AMPAG welcomes the Victorian Government’s commitment to upgrading the Arts Centre Melbourne—a long overdue move and one which will have a very positive impact for the performing arts sector.
‘As Melbourne’s major venue, its viability and operational stability has a direct impact on the resident companies’, Ms Bethwyn Serow, AMPAG’s executive director, said today.
‘The Arts Centre’s $10 million ‘sustainability’ package (as well as other funding for essential capital works in the basement) should go a long way to restoring confidence.’
Four major performing arts companies regularly use the Arts Centre—the Australian Ballet, Melbourne Symphony Orchestra, Melbourne Theatre Company and Opera Australia—so its viability is of great concern.
The Victorian Budget also included a $1.1 million commitment to establishSummer in Southbank, ‘an events program for audiences of all ages’.
The major performing arts companies look forward to being involved in this exciting initiative, which will create new opportunity to engage with the community and to build the vibrancy of Melbourne’s art precinct for everyone to enjoy.
Minister for the Arts, the Hon Heidi Victoria said, ‘The Summer in Southbank program will bring new events, activities and visitors to the Precinct, responding directly to the Melbourne Arts Precinct Blueprint's recommendation to bring artists and institutions together to enliven the streets.’
AMPAG also welcomed the $5 million earmarked for the Arts and Cultural Facilities Maintenance Fund, which supports essential maintenance works at state-owned arts facilities that house a range of government and non-government arts organisations.
The Western Australian government is also concentrating on infrastructure programs in its arts funding with $21.5 million for capital works, including $7.8million over the next four years to be invested in upgrading equipment and facilities at some of the state’s key performance venues and cultural institutions.
This investment will replace outdated and equipment and technology, ‘bringing our cultural institutions in line with modern practices’.
However, Chamber of Arts and Culture WA, Warwick Hemsley, said the total arts budget has suffered a reduction of $2 million from the budgeted figure for 2013–14 and considerably less that the estimated actuals for this financial year.
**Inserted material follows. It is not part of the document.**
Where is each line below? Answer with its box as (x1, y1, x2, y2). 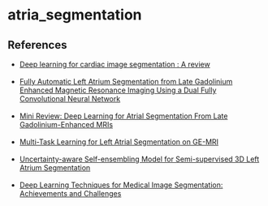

‘The pre-budget announcements of new funds for equipment upgrades and regional touring had done little to disguise the fact that arts funding as a proportion of the total state budget has diminished from just under 1 per cent ten years ago to a current level of 0.45 per cent.
‘The Chamber strongly supports legacy projects such as the State Theatre Centre and the new museum as important parts of ongoing investment in capital works but questions whether the sector will continue to flourish enough to provide the necessary artistic and cultural content for them,’ Mr Hemsley said.
‘We agree that access to high quality arts experiences and cultural infrastructure increases the liveability of regional towns and cities and enhances the quality of life for Western Australians living in these regional communities,’ Ms Serow said.
‘We wait to see how other state governments support the arts in their forward budgets,’ she said.
Queensland releases its on 3 June, New South Wales on 17 June, South Australia on 19 June and Tasmania on 28 August 2014.